**Exercise prompt:** Restate all the data word for word and omit the pictures.

**Stored items from a collection:**
BEGIN

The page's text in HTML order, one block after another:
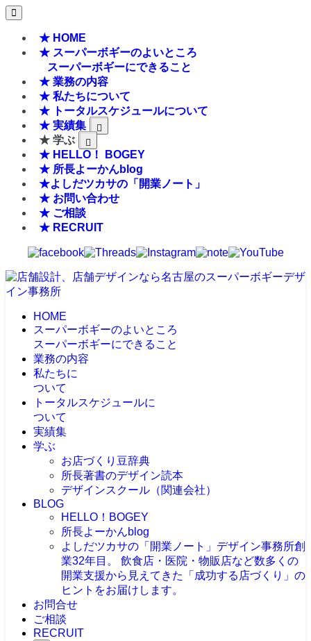
★ HOME
★ スーパーボギーのよいところ
スーパーボギーにできること
★ 業務の内容
★ 私たちについて
★ トータルスケジュールについて
★ 実績集
★ 学ぶ
★ HELLO！ BOGEY
★ 所長よーかんblog
★よしだツカサの「開業ノート」
★ お問い合わせ
★ ご相談
★ RECRUIT
HOME
スーパーボギーのよいところ
スーパーボギーにできること
業務の内容
私たちに
ついて
トータルスケジュールに
ついて
実績集
学ぶ
お店づくり豆辞典
所長著書のデザイン読本
デザインスクール（関連会社）
BLOG
HELLO！BOGEY
所長よーかんblog
よしだツカサの「開業ノート」 デザイン事務所創
業32年目。 飲食店・医院・物販店など数多くの
開業支援から見えてきた「成功する店づくり」の
ヒントをお届けします。
お問合せ
ご相談
RECRUIT

END

**Task solution:**
The page's text in HTML order, one block after another:
★ HOME
★ スーパーボギーのよいところ
スーパーボギーにできること
★ 業務の内容
★ 私たちについて
★ トータルスケジュールについて
★ 実績集
★ 学ぶ
★ HELLO！ BOGEY
★ 所長よーかんblog
★よしだツカサの「開業ノート」
★ お問い合わせ
★ ご相談
★ RECRUIT
HOME
スーパーボギーのよいところ
スーパーボギーにできること
業務の内容
私たちに
ついて
トータルスケジュールに
ついて
実績集
学ぶ
お店づくり豆辞典
所長著書のデザイン読本
デザインスクール（関連会社）
BLOG
HELLO！BOGEY
所長よーかんblog
よしだツカサの「開業ノート」 デザイン事務所創
業32年目。 飲食店・医院・物販店など数多くの
開業支援から見えてきた「成功する店づくり」の
ヒントをお届けします。
お問合せ
ご相談
RECRUIT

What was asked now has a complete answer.